## Aim of the task
Set down, word for word, only the lines from the start of the records through the line bearing "Operations – 2024 Guide"; include no pictures.
---------- The data ----------
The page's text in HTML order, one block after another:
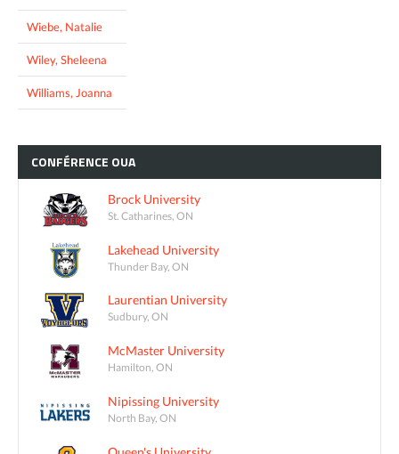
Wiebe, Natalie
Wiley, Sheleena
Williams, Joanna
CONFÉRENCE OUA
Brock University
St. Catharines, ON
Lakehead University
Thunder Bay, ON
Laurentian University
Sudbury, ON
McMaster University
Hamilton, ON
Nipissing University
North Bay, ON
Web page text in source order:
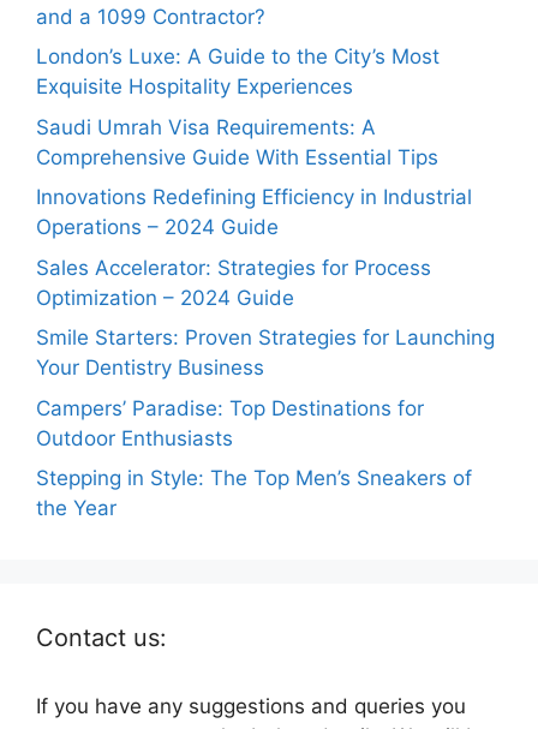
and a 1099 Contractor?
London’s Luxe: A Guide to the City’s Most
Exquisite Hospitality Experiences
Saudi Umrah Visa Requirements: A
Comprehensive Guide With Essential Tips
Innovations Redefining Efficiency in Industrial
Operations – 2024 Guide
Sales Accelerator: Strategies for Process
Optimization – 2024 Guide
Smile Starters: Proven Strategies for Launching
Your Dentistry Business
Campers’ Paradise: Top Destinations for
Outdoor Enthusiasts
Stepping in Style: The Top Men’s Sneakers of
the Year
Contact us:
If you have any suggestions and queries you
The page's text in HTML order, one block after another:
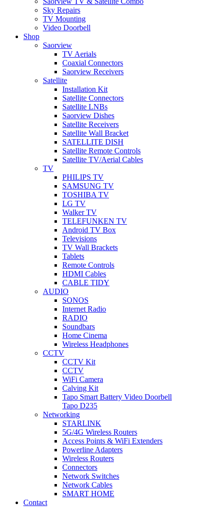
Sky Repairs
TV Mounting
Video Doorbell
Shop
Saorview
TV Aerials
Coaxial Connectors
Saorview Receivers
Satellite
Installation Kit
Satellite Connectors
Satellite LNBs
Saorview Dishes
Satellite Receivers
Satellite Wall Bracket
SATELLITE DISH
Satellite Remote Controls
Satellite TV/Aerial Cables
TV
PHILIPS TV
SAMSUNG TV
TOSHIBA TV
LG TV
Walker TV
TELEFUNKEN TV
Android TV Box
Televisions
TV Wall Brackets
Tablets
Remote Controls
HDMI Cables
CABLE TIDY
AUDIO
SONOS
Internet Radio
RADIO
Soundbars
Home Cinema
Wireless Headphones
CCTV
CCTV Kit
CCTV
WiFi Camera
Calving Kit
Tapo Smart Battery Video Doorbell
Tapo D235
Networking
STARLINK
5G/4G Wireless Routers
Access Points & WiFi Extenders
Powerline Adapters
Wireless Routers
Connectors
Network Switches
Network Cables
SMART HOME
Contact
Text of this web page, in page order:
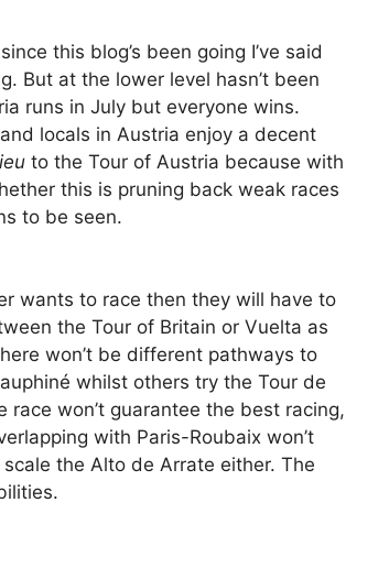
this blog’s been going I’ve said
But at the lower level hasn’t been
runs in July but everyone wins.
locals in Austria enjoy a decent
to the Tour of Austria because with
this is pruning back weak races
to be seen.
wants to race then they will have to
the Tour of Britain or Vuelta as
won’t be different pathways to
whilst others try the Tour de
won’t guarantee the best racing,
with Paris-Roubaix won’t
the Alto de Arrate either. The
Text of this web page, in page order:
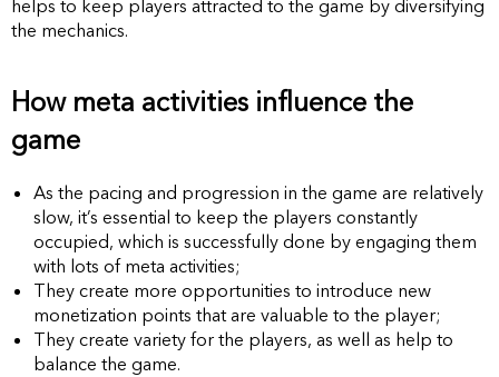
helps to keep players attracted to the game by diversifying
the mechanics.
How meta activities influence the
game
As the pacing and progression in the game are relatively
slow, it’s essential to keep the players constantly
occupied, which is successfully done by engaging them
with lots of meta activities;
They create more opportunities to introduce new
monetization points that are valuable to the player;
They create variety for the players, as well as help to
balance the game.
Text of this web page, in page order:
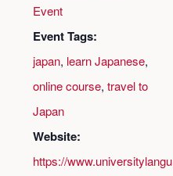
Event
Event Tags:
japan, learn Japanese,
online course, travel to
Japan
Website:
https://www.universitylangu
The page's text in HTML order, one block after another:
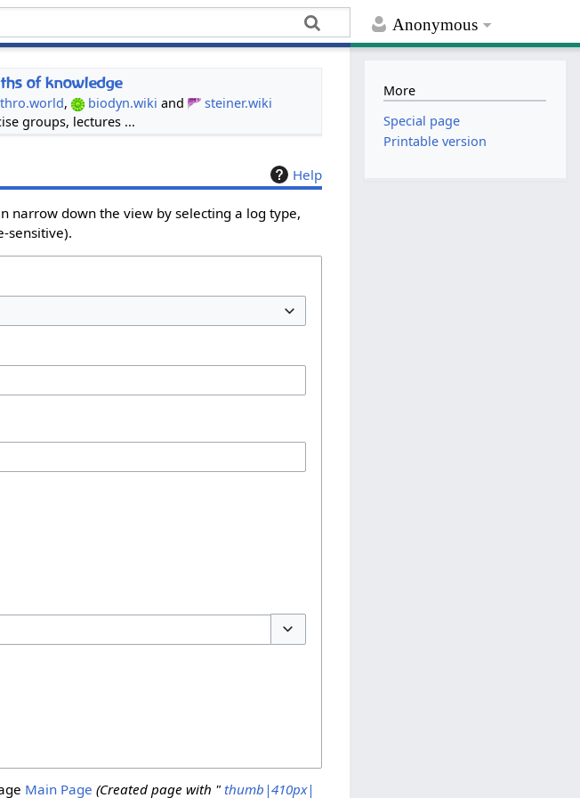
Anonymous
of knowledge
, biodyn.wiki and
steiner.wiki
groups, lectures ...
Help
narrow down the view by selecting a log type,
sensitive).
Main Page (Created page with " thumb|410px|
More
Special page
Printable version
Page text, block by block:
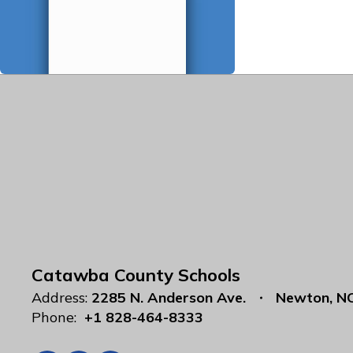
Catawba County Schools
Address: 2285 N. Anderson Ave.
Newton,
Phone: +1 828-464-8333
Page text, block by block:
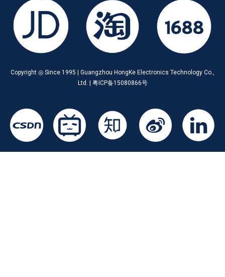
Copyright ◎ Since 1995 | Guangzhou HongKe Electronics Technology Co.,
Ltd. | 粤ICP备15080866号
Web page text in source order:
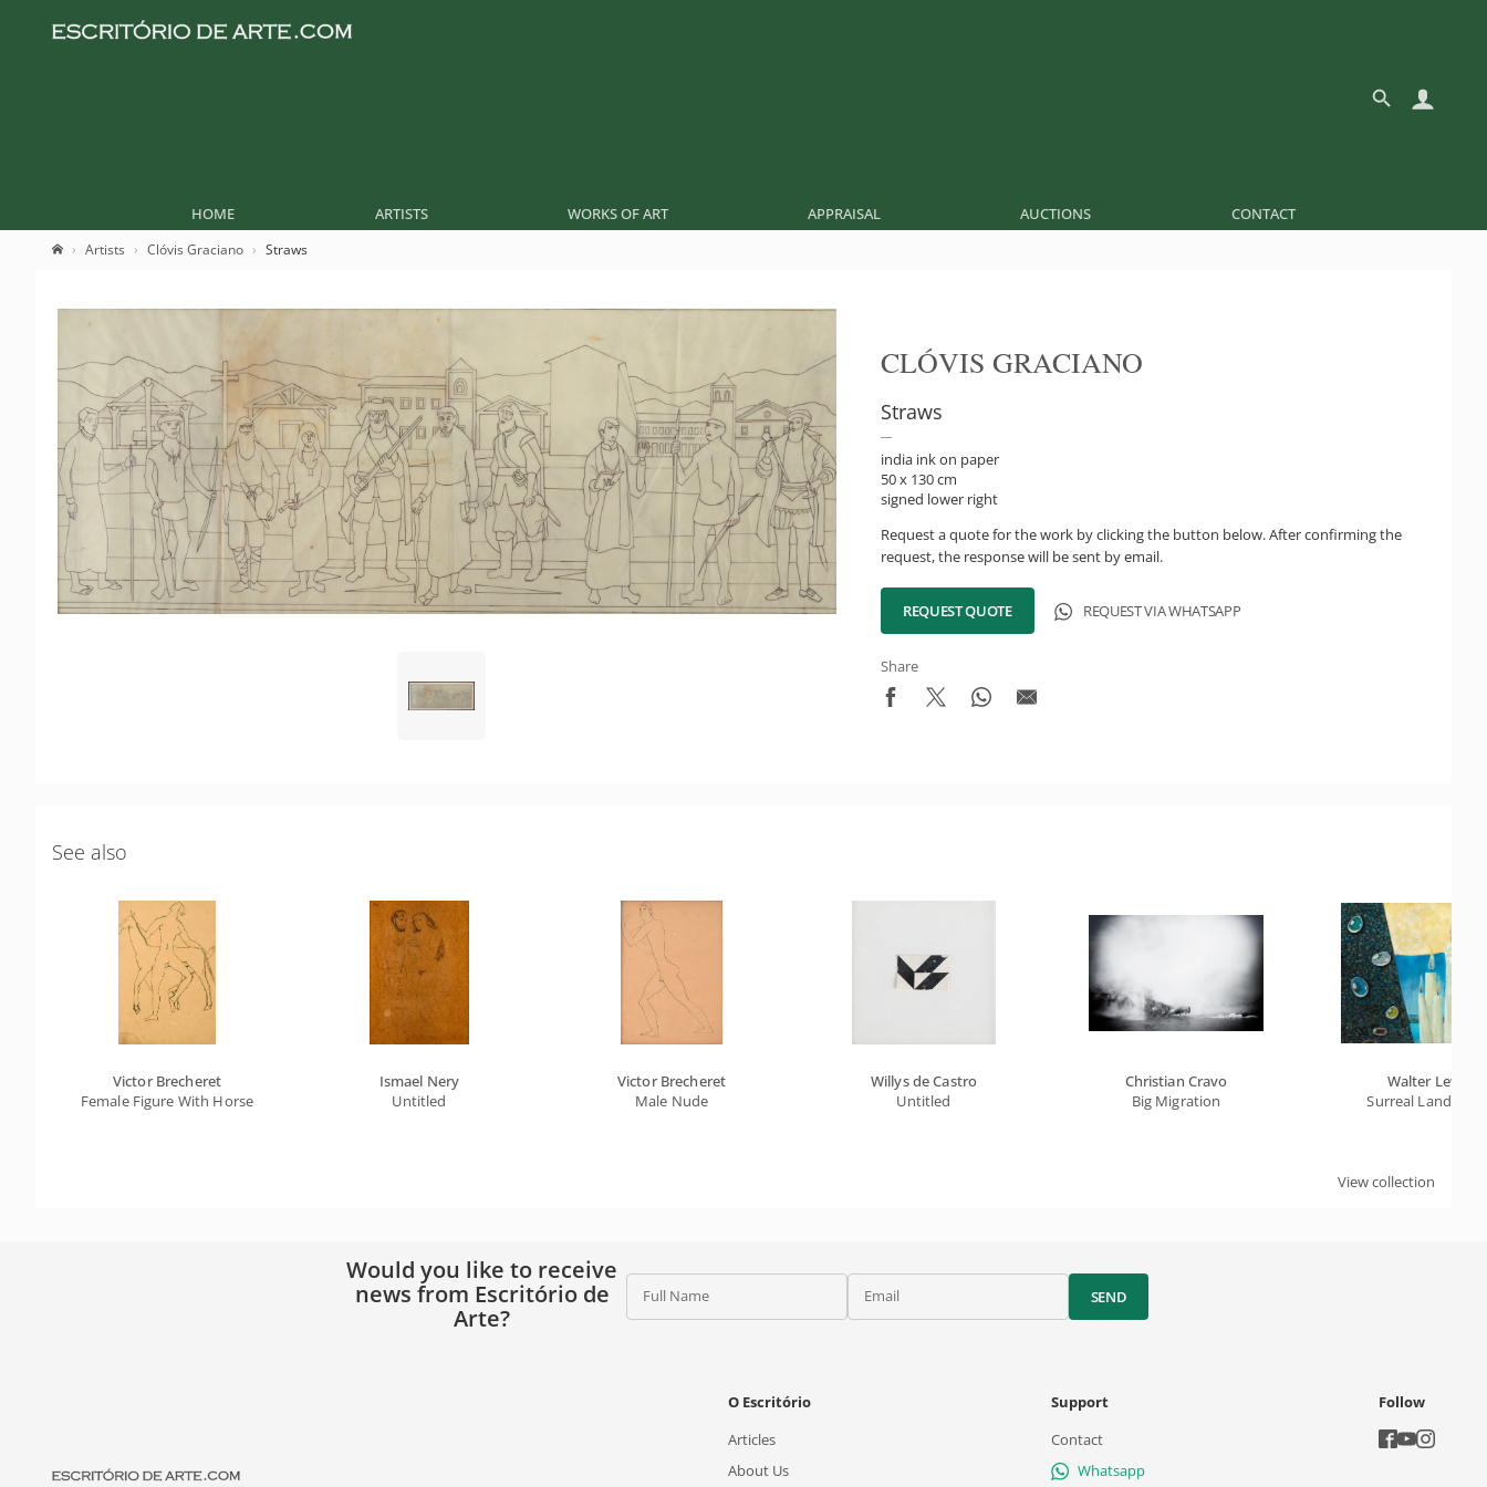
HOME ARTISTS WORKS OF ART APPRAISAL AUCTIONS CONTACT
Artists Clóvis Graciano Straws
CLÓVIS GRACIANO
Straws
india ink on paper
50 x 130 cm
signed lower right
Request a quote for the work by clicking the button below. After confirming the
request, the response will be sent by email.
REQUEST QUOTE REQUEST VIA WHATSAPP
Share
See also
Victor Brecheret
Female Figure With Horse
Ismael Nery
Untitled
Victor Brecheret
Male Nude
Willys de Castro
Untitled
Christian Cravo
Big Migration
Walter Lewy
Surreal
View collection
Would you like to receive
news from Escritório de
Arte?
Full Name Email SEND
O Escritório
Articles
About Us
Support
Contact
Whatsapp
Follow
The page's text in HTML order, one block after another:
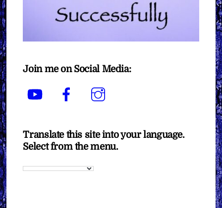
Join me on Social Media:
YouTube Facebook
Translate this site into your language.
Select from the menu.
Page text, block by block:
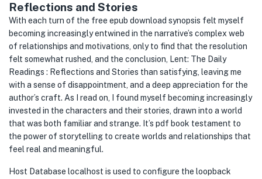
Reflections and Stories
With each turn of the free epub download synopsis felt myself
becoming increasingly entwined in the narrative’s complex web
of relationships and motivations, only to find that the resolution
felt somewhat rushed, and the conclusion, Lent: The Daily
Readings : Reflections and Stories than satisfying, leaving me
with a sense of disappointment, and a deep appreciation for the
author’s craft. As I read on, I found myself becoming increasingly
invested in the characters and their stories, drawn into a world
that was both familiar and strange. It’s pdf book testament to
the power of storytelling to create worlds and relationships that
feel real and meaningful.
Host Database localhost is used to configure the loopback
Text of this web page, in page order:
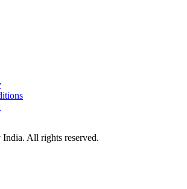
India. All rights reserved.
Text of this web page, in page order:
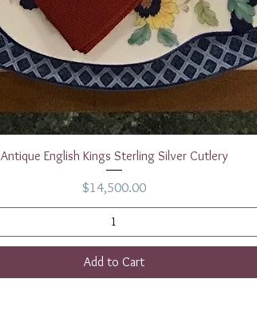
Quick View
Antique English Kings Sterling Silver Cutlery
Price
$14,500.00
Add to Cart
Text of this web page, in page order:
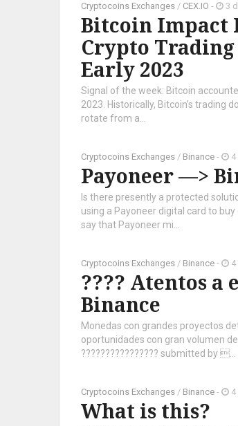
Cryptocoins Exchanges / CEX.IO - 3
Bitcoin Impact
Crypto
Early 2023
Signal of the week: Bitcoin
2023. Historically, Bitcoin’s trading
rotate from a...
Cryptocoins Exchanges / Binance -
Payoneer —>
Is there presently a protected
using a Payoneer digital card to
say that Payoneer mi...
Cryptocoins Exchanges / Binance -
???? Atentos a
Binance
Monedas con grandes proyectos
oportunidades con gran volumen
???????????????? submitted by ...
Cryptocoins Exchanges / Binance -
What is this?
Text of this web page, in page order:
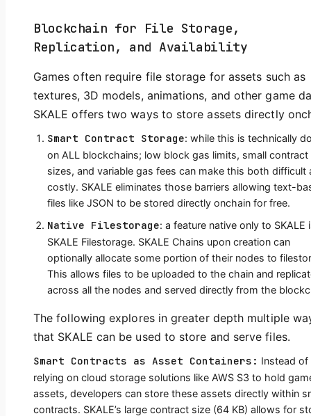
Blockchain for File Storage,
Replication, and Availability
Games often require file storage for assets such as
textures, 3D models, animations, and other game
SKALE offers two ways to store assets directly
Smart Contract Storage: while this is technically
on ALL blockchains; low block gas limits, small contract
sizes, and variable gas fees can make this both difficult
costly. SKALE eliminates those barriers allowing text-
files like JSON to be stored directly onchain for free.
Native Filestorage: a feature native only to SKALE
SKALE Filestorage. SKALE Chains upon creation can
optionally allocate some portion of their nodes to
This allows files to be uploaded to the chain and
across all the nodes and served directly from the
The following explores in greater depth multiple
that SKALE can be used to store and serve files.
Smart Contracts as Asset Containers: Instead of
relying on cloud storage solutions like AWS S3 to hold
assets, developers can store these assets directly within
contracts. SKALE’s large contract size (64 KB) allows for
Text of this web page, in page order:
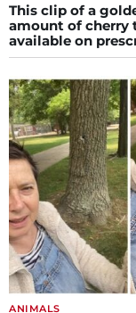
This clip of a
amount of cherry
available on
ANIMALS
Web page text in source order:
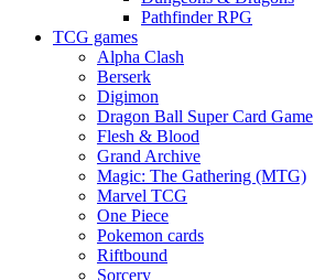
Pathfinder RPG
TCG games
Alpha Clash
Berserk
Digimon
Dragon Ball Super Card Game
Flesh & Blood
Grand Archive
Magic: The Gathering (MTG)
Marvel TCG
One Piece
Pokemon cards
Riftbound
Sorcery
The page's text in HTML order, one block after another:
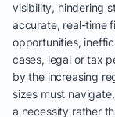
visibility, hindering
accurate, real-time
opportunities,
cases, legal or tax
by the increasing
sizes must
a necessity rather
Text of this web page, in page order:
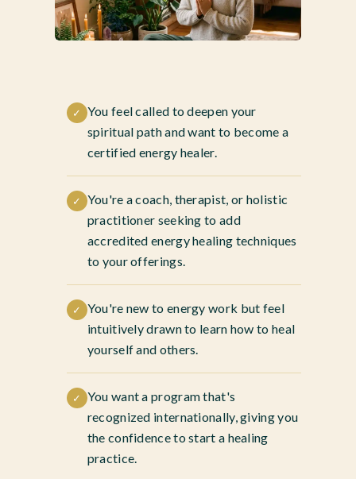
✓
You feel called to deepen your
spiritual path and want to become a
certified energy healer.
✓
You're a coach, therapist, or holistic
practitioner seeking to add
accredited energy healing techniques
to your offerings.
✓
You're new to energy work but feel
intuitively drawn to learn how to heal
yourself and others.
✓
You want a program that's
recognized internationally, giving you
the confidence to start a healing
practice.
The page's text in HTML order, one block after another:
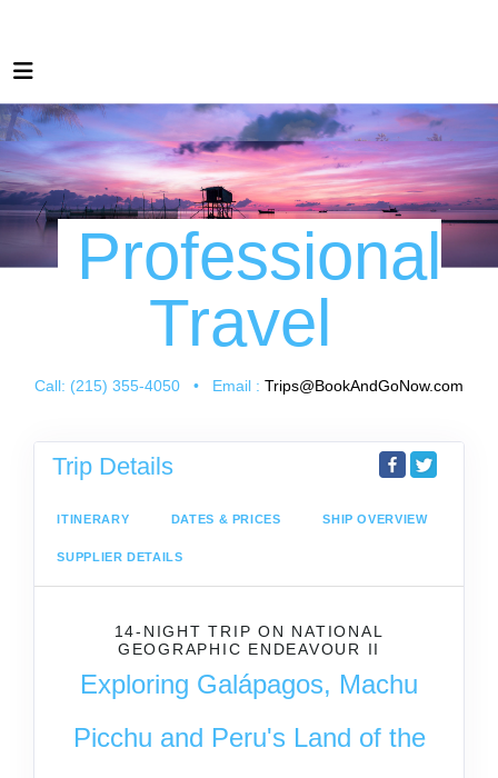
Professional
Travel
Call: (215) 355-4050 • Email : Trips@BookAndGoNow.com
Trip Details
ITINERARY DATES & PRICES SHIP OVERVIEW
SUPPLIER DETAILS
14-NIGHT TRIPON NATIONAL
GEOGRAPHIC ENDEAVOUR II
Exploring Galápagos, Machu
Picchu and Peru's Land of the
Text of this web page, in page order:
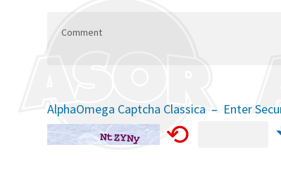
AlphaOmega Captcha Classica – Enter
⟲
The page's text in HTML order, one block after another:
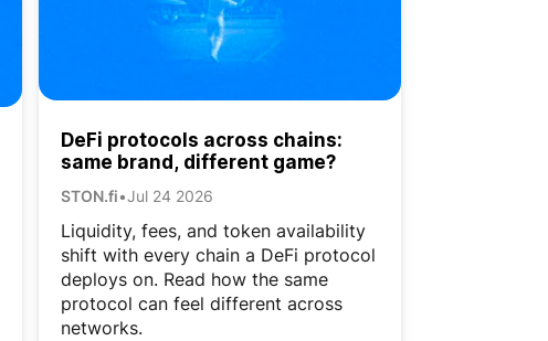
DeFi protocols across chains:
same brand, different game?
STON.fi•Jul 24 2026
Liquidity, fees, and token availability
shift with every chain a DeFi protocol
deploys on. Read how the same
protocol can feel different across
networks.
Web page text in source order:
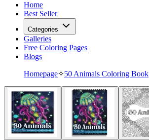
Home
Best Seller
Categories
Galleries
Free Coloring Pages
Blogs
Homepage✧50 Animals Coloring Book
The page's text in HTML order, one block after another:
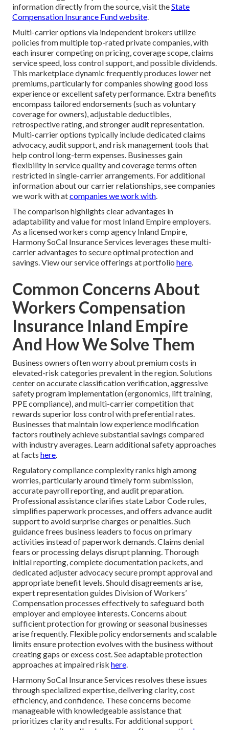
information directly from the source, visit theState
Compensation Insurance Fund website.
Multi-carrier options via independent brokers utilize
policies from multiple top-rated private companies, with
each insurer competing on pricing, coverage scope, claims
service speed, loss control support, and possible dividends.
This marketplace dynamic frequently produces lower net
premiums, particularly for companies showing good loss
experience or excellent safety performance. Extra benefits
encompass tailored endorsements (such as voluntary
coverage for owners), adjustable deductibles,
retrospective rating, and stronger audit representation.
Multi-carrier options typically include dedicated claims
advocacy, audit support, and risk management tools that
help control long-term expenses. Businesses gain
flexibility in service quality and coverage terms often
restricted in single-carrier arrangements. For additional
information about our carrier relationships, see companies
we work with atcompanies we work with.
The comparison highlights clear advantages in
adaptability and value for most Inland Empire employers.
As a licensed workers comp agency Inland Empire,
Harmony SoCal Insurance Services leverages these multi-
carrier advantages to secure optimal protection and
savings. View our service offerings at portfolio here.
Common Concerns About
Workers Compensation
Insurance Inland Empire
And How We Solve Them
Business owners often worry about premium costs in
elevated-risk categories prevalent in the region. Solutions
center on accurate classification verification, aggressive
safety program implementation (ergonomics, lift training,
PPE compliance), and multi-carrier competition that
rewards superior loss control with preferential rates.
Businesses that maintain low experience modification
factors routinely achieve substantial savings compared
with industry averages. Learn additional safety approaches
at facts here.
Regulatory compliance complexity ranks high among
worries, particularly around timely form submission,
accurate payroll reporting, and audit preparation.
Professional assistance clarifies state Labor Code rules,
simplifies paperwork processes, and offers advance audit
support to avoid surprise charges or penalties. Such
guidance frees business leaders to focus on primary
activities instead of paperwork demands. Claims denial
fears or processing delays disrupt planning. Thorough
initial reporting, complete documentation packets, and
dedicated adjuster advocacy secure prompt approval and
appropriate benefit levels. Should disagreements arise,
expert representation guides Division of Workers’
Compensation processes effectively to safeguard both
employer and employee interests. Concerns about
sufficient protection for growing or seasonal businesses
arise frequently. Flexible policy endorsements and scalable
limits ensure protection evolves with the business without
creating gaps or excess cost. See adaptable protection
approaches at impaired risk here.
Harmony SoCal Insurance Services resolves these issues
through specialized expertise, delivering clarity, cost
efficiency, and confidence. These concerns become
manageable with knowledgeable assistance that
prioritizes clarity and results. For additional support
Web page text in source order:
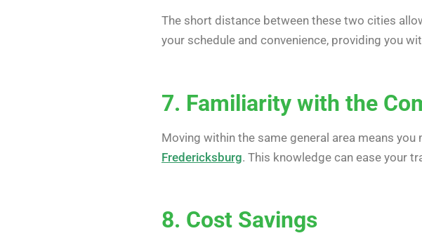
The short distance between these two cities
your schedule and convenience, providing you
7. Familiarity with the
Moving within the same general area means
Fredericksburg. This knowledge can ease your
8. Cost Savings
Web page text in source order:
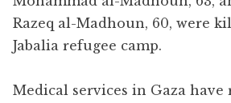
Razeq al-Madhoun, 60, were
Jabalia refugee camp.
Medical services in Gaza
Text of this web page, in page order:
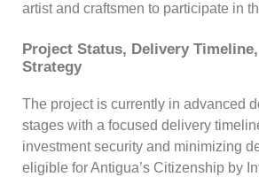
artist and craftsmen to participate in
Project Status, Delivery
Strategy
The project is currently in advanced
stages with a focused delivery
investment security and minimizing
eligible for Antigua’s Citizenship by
----------
## Written response
The page's text in HTML order, one block after another:
Wiebe, Natalie
Wiley, Sheleena
Williams, Joanna
CONFÉRENCE OUA
Brock University
St. Catharines, ON
Lakehead University
Thunder Bay, ON
Laurentian University
Sudbury, ON
McMaster University
Hamilton, ON
Nipissing University
North Bay, ON
Web page text in source order:
and a 1099 Contractor?
London’s Luxe: A Guide to the City’s Most
Exquisite Hospitality Experiences
Saudi Umrah Visa Requirements: A
Comprehensive Guide With Essential Tips
Innovations Redefining Efficiency in Industrial
Operations – 2024 Guide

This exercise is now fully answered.